Presbyterian Minister David Campbell said he was "disgusted" Canberrans had been allowed to gather in their hundreds on Friday in solidarity, while his congregations were still restricted.
"My congregation will not be allowed to sing hymns and yet these protesters can go on the streets and shout and bawl and nothing can be done," Rev Campbell said. "I'm totally disgusted."
The coronavirus has changed the world but it hasn't changed the importance of questioning, scrutinising, challenging, and yes, protesting. And what people have seen in the US this past week or so, and their own reflections on our own shames in relation to race, has inspired many to take the action of public protest.
Of course, not everyone will have seen that their motivations justified the breach of lockdown rules. Those people are entitled to their opinion and their disapproval. We've all worked hard to keep the virus suppressed, and we can easily see the way the protests in the US might have a terrible byproduct in weeks to come.
But shock jocks and politicians should not pillory those to whom Friday's protest meant so much, and who determined that attending it was worth a risk.
To suggest Australian governments should ban protest events, with the implication that the ban would then be enforced by police, is not only to risk escalation, it utterly misses the import of the moment.

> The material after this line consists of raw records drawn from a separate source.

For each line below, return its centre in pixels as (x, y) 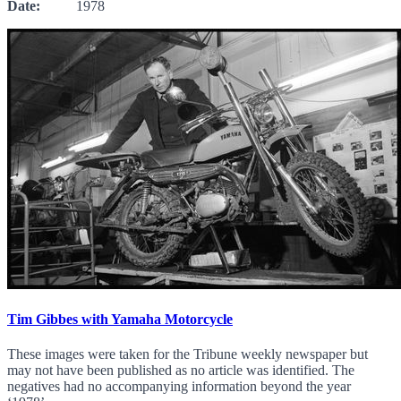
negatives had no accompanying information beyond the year (179, 387)
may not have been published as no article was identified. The (181, 371)
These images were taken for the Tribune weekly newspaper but (188, 354)
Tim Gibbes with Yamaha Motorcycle (120, 320)
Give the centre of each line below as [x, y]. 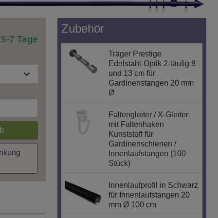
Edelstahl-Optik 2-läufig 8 [152, 64]
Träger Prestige [135, 54]
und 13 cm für [132, 73]
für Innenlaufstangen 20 [149, 195]
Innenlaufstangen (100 [147, 154]
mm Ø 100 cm [133, 205]
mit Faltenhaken [136, 125]
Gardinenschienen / [143, 144]
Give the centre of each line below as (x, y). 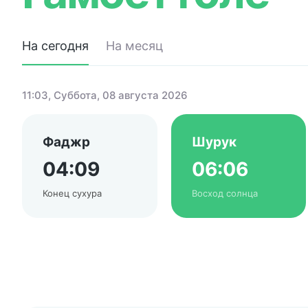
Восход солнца (224, 193)
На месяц (134, 46)
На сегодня (55, 46)
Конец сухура (72, 193)
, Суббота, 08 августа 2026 (118, 95)
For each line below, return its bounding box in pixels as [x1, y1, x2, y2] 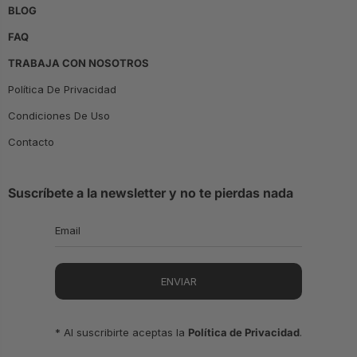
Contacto [8, 135, 54, 149]
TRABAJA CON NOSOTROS [8, 57, 149, 70]
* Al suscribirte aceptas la [55, 326, 188, 339]
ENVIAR [160, 275, 197, 288]
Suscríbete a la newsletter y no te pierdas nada [8, 185, 293, 202]
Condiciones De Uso [8, 109, 110, 123]
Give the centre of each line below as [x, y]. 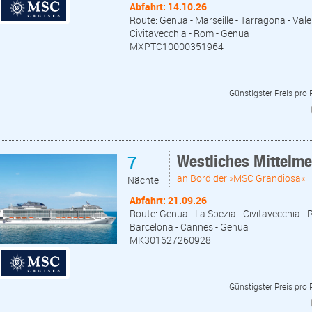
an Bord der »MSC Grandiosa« [241, 178]
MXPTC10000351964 [177, 46]
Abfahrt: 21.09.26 [168, 201]
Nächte [143, 180]
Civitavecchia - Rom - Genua [189, 33]
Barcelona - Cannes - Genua [189, 227]
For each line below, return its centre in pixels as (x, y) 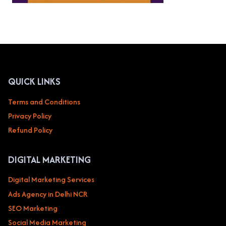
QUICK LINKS (34, 82)
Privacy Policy (30, 116)
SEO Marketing (33, 208)
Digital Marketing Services (51, 180)
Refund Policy (30, 130)
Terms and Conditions (44, 101)
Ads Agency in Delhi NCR (48, 194)

Last week, Prime Minister Scott Morrison quoted a meme he had seen on social media that trumpeted Martin Luther King's commitment to peaceful protest. It was a most unwise instinct on the part of the Prime Minister to co-opt the greatest leader the US civil rights movement has had to make some throwaway, context-free point on Sydney radio about his discomfort at the American protests.
As a young church minister Martin Luther King Jr. organised the Montgomery bus boycott that saw Rosa Parks arrested for sitting (yes, illegally sitting) in a seat reserved for white people. That boycott and Rosa Park's illegal action finally ended segregation.

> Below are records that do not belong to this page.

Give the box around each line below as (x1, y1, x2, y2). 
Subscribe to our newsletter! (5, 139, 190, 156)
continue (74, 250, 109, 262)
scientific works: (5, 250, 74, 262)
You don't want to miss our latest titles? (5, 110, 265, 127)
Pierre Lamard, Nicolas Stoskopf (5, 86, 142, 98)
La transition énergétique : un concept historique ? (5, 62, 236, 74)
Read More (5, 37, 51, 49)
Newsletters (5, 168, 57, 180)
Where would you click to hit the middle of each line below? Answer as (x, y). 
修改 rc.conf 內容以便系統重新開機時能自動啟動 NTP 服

The United States is fighting for its identity, its future as a world leader, and the things that made it great.
Violence is never acceptable. But civil disobedience is not something that should earn tut-tutting opprobrium of the kind that sees every new leader of the Australian Council of Trade Unions face nonsensical questioning about their commitment to obey every law. Civil disobedience is an important part of a democracy.

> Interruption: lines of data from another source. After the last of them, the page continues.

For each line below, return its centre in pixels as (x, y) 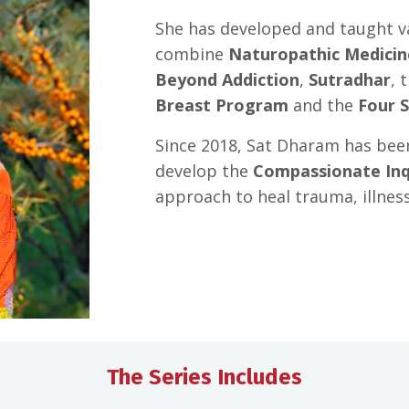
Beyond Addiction (228, 80)
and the (324, 105)
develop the (204, 171)
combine (192, 54)
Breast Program (222, 105)
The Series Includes (204, 378)
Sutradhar (350, 80)
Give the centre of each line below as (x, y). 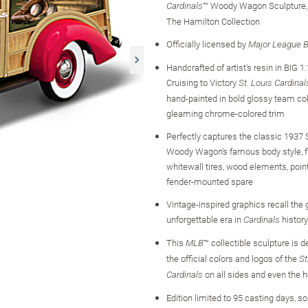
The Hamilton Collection (213, 21)
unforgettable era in (205, 219)
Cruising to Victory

Mr Morrison is taking a risk with the public's health as he urges the economy to reopen, but it is a risk he judges, rightly or wrongly, to be worth taking when balanced against other risks to the economy and jobs.
The Presbyterian minister is allowed 20 people at a church service and 50 at a funeral. Clubs and pubs are open again in Sydney where the bulk of coronavirus cases occurred, with 50 allowed at a venue. In Canberra, we are back in restaurants with 20 diners at a time, and in the gym. Every time we consider taking up one of these opportunities we judge the risk.
To suggest Australian governments should ban protest events, with the implication that the ban would then be enforced by police, is not only to risk escalation, it utterly misses the import of the moment. A much more nuanced message was delivered by Chief Health Officer Brendan Murphy, who warned that large, close gatherings of any kind, including protests, parties and packed beaches, are dangerous and "we would prefer people not to go". But, "if you are going to an event like this please try and practise distancing".